2. Dalam jangka panjang akibat buruk yang dapat ditimbulkan adalah menurunnya
kemampuan kognitif dan prestasi belajar, menurunnya kekebalan tubuh sehingga mudah
sakit, dan resiko tinggi untuk munculnya penyakit diabetes, kegemukan, penyakit jantung dan
pembuluh darah, kanker, stroke, dan disabilitas pada usia tua.

INTERVENSI
Secara umum, ada dua jenis intervensi yang dilakukan pemerintah untuk menangani
masalah stunting, yaitu Intervensi Gizi Spesifik (berkontribusi 30 %) dan Intervensi Gizi
Sensitif (berkontribusi 70 %). Intervensi Gizi Spesifik adalah intervensi yang ditujukan
kepada anak dalam 1.000 Hari Pertama Kehidupan (HPK). Kegiatan ini umumnya dilakukan
oleh sector kesehatan. Intervensi spesifik bersifat jangka pendek, hasilnya dapat dicatat dalam
waktu relatif pendek. Intervensi Gizi Sensitif adalah intervensi yang ditujukan melalui
berbagai kegiatan pembangunan di luar sektor kesehatan. Sasarannya adalah masyarakat
umum, dan tidak khusus untuk 1.000 hari pertama kehidupan. Intervensi Gizi Spesifik
menyasar pada tiga target sasaran, yaitu ibu hamil, ibu menyusui dan anak usia 0-6 bulan, dan
ibu menyusui dan anak usia 7-23 bulan.
Beberapa hal yang dilakukan pemerintah melalui Kementerian Kesehatan antara lain
memberikan makanan tambahan pada ibu hamil untuk mengatasai kekurangan energi dan
protein kronis, mendorong inisiasi menyusui dini (IMD) dan pemberian ASI eksklusif, serta
mendorong penerusan pemberian ASI hingga usia 23 bulan didampingi oleh pemberian
makanan pendamping ASI (MP-ASI). Intervensi Gizi Sensitif antara lain dilakukan dengan
menyediakan dan memastikan akses pada air bersih dan sanitasi, memberikan Pendidikan
pengasuhan pada orang tua, memberikan pendidikan gizi masyarakat, memberikan edukasi
kesehatan seksual dan reproduksi serta gizi pada remaja, dan menyediakan bantuan dan
jaminan sosial bagi keluarga miskin.

METODE PENELITIAN
Penelitian ini adalah penelitian kualitatif deskriptif dengan metode pengumpulan
data melalui wawancara. Dalam penelitian ini, teknik pemilihan peserta penelitian
adalah dengan cara purposive sampling. Partisipan dalam penelitian ini merupakan
petugas kesehatan di puskesmas yang merupakan tim percepatan penurunan stunting
yang memenuhi kriteria inklusi dan eksklusi.

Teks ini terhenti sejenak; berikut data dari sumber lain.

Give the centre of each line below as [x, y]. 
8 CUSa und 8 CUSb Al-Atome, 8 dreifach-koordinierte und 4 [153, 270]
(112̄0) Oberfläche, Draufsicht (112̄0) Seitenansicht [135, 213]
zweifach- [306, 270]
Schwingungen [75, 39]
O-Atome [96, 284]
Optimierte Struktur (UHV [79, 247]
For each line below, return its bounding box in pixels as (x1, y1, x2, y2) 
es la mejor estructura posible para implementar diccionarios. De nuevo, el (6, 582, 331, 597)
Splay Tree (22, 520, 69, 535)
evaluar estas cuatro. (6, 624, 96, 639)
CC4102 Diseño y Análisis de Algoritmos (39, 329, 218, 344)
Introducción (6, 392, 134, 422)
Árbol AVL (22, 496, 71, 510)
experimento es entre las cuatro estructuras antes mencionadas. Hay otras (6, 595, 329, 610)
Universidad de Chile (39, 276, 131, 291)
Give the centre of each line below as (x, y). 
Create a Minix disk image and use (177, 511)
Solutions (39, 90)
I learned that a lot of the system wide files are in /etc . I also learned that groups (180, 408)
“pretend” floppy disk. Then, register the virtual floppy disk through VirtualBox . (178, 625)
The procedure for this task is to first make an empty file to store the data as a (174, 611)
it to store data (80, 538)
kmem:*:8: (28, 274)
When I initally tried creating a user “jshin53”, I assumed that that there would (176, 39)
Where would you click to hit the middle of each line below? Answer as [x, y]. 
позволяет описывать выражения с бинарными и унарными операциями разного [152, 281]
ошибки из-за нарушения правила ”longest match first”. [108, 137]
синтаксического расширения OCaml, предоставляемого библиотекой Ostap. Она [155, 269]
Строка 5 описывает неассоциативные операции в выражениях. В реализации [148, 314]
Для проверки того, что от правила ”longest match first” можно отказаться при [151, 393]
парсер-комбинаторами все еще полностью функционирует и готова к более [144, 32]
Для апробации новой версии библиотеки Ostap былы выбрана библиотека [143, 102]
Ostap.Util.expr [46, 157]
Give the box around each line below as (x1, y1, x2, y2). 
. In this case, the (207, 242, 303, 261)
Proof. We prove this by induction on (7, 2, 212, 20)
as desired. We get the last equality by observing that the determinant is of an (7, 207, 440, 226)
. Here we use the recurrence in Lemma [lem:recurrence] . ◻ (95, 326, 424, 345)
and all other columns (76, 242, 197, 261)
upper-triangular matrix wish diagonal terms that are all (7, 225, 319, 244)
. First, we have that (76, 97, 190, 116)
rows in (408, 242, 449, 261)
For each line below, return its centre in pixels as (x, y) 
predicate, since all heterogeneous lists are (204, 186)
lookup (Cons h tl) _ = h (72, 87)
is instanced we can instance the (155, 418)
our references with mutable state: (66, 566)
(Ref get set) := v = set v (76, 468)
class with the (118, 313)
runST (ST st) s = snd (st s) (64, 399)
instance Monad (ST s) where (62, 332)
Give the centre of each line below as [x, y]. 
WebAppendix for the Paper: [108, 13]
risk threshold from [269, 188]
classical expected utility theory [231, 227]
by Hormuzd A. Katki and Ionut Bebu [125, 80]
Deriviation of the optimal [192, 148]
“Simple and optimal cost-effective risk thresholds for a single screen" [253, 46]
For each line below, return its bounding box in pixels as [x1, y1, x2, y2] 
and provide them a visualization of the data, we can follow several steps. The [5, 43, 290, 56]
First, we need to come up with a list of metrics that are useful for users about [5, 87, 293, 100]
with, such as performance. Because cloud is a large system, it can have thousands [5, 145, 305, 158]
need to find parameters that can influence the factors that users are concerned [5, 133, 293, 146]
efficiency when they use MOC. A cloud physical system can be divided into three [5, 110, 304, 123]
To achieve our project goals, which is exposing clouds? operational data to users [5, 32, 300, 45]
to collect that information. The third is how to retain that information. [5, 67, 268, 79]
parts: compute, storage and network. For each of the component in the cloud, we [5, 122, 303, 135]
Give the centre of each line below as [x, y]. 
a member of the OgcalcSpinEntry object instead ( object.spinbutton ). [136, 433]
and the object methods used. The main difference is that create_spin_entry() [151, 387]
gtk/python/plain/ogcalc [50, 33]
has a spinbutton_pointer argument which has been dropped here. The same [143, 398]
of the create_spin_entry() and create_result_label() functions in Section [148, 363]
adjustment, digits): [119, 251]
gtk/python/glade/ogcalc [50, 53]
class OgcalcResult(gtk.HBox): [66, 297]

Analisa Data menggunakan tematik analisis yang terdiri dari 6 langkah Clarke dan
Braun (2006). Tematik analisis merupakan metode yang sangat efektif jika
sebuah penelitian bermaksud untuk mengupas secara detail data-data kualitatif yang
ada untuk mendapatkan keterkaitan pola-pola dalam sebuah fenomena penelitian dan
bagaimana fenomena tersebut terjadi menurut sudut pandang peneliti (Fereday &
Muir-Cochrane, 2006). Data yang telah di analisis menggunakan tematik analisis
nantinya akan terbentuk menjadi beberapa tema penelitian sesuai dengan pertanyaan
penelitian setelah melalui beberapa tahapan termasuk, pengkategorian dan pengkodean,
Clarke dan Braun (2006). Tema-tema akhir yang terbentuk akan menjadi hasil
penelitian dan akan dibahas dalam pembahasan.